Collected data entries

☆ ☆ ☆ ☆ ☆

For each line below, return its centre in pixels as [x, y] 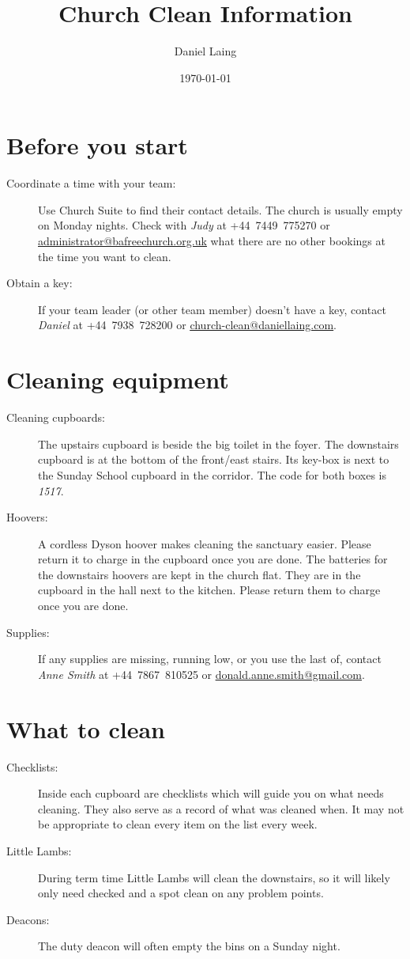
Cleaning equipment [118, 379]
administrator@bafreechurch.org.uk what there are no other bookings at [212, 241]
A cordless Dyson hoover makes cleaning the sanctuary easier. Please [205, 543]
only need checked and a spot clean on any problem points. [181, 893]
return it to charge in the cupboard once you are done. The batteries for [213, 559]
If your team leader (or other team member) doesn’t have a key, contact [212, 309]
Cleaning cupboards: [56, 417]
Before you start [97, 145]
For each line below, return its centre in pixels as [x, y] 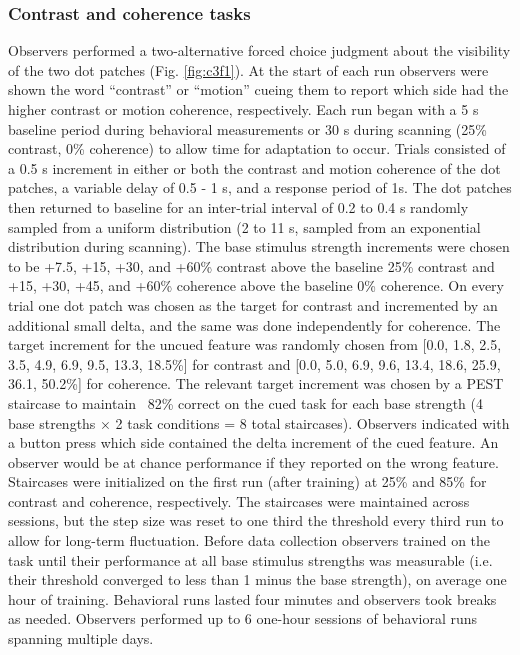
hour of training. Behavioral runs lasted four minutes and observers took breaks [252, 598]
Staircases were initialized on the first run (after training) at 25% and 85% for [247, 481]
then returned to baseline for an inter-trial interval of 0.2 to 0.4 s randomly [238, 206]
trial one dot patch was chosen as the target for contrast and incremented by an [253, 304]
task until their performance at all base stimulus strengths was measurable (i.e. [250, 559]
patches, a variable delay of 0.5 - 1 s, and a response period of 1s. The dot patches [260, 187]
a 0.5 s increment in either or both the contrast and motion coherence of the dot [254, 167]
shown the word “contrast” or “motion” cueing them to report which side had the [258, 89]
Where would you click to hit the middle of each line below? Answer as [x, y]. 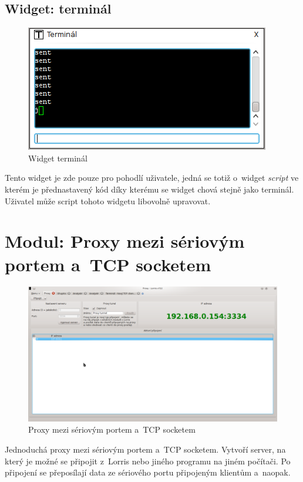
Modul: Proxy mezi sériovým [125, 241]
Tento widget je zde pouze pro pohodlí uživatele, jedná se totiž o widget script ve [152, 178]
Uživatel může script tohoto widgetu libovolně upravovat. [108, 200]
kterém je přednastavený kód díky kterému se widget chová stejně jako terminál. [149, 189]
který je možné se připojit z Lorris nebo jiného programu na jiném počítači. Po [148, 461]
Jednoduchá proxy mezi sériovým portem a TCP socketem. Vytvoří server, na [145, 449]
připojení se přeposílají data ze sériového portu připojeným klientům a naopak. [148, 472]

☆ ☆ ☆ ☆ ☆

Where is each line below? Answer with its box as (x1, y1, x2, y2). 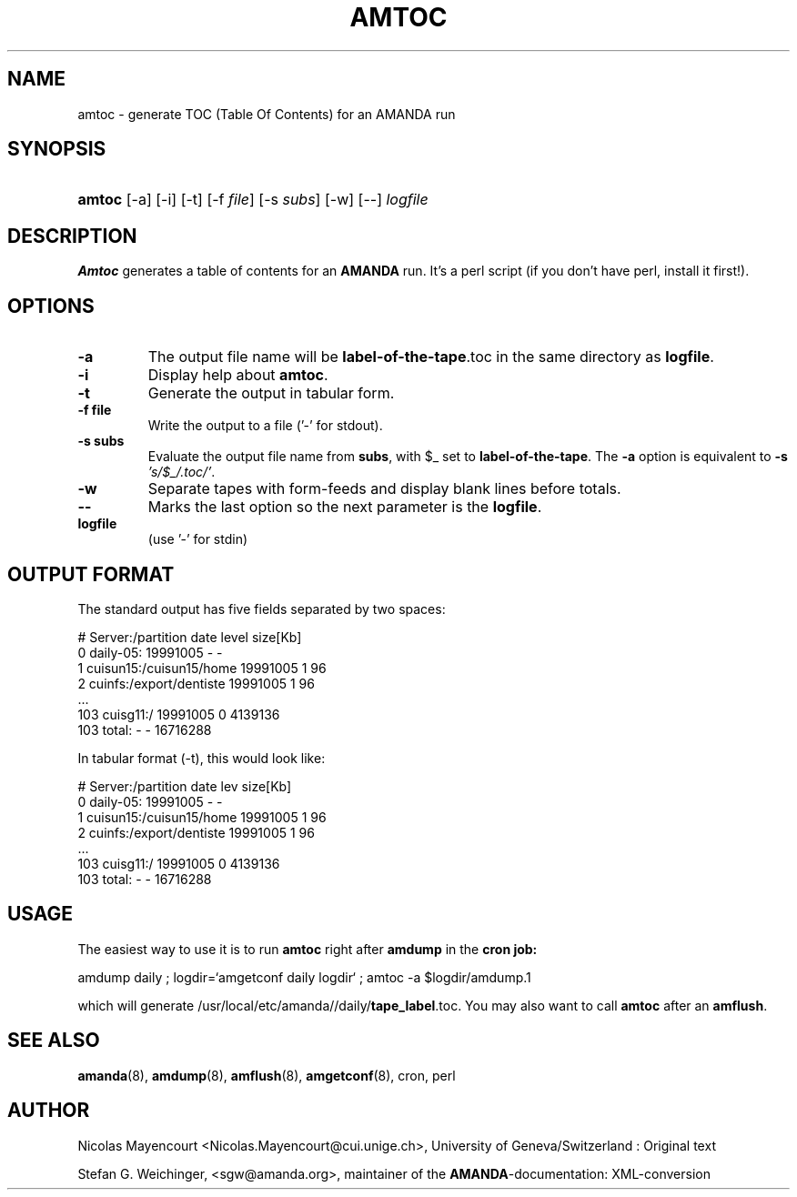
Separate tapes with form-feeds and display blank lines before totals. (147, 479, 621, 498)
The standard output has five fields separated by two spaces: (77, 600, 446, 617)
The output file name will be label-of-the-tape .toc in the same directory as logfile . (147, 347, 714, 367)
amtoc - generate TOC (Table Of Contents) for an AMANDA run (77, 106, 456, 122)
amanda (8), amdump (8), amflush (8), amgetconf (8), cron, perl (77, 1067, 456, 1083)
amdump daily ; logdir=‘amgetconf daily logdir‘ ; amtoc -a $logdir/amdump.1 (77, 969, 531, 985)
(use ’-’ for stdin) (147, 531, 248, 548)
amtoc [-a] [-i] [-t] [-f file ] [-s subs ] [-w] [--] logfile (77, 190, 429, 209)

☆ ☆ ☆ ☆ ☆

Exercise description :: Could you restate, word for word, the lines above from the one with "task until their" to the one with "a 0.5 s increment", both included?

Task answer ::
task until their performance at all base stimulus strengths was measurable (i.e. [250, 559]
patches, a variable delay of 0.5 - 1 s, and a response period of 1s. The dot patches [260, 187]
a 0.5 s increment in either or both the contrast and motion coherence of the dot [254, 167]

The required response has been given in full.